▶ **Task description**
Apart from the pictures, please restate every entry below exactly.

▶ **Listed records**
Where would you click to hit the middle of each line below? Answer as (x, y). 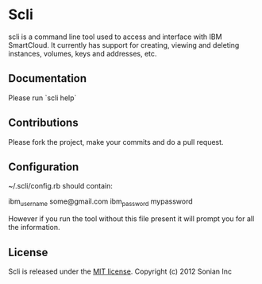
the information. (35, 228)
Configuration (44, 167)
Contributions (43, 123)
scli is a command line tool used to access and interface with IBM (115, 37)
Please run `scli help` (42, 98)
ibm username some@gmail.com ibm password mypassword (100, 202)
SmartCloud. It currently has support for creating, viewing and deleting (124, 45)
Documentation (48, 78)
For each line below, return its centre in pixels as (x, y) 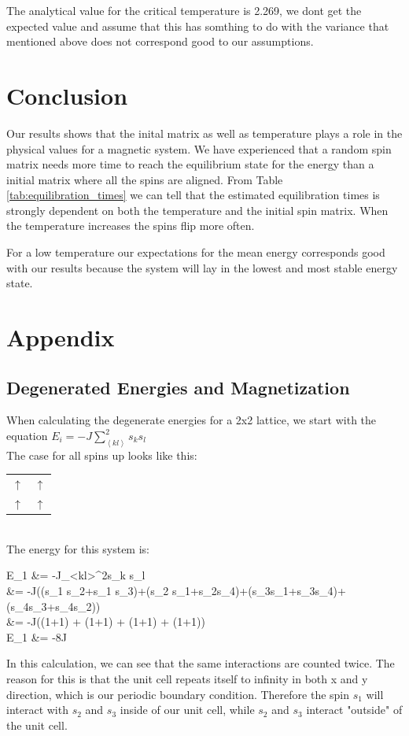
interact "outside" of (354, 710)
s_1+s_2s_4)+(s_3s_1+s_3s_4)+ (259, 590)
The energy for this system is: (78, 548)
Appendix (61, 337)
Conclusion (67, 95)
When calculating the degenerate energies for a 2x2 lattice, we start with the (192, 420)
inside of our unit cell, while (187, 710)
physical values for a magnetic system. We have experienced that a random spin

▶ **Result**
Where would you click to hit the middle of each line below? Answer as (x, y). 
the information. (35, 228)
Configuration (44, 167)
Contributions (43, 123)
scli is a command line tool used to access and interface with IBM (115, 37)
Please run `scli help` (42, 98)
ibm username some@gmail.com ibm password mypassword (100, 202)
SmartCloud. It currently has support for creating, viewing and deleting (124, 45)
Documentation (48, 78)
For each line below, return its centre in pixels as (x, y) 
interact "outside" of (354, 710)
s_1+s_2s_4)+(s_3s_1+s_3s_4)+ (259, 590)
The energy for this system is: (78, 548)
Appendix (61, 337)
Conclusion (67, 95)
When calculating the degenerate energies for a 2x2 lattice, we start with the (192, 420)
inside of our unit cell, while (187, 710)
physical values for a magnetic system. We have experienced that a random spin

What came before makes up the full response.